The stacking of simplicity
So how we identify the management model, a small subset, from the information model? It is easier said than done. There are various ways of extracting and learning including active exploration of the information space but let’s first step back and consider how might such a management model evolve over the lifecycle of some insignificant software component. Why might the information model grow far bigger than the management model?
Once upon a time, there was a software component with three points of configuration, control set points if you wish, and various measures exposed at the surface of the component’s interface tracking execution and efficiency of both internal and external stimulated activity. Unfortunately, users of the software component did not fully understand how best to use the configuration points and how they related to observations available. To prevent future mishaps in configuration and to improve the adaptiveness of the component to actual usage and environment characteristics the developer created a higher level interface with fewer touch points and lots of smart algorithmic magic under the hood.

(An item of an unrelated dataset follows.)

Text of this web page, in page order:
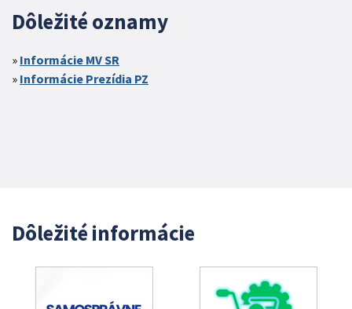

This new layer codified the intelligence expected of the first users of the component. But unfortunately, this new adaptive mechanism needed a few set points to steer the adaptive algorithm, and so a new simplifier surface layer was designed. And so on and so on. It’s turtles on turtles – up and down.
The component developer, with all their operational wisdom, decided that it would be useful to keep all control (managed) points and observable values (measures) at each layer of the stack accessible for inspection and reporting. But lost in this new flat information model was the structure, scope, sense, sets, and simplification. This is a problem of observability when it stands apart from what is application monitoring – delivering meaning and enabling understanding.
A goal for engineering at Instana is not just improving our ability to see more but in creating models and user experiences that help our customers improve learning of, and in greater depth, the dynamics of their systems, services, components, flows, and operational states.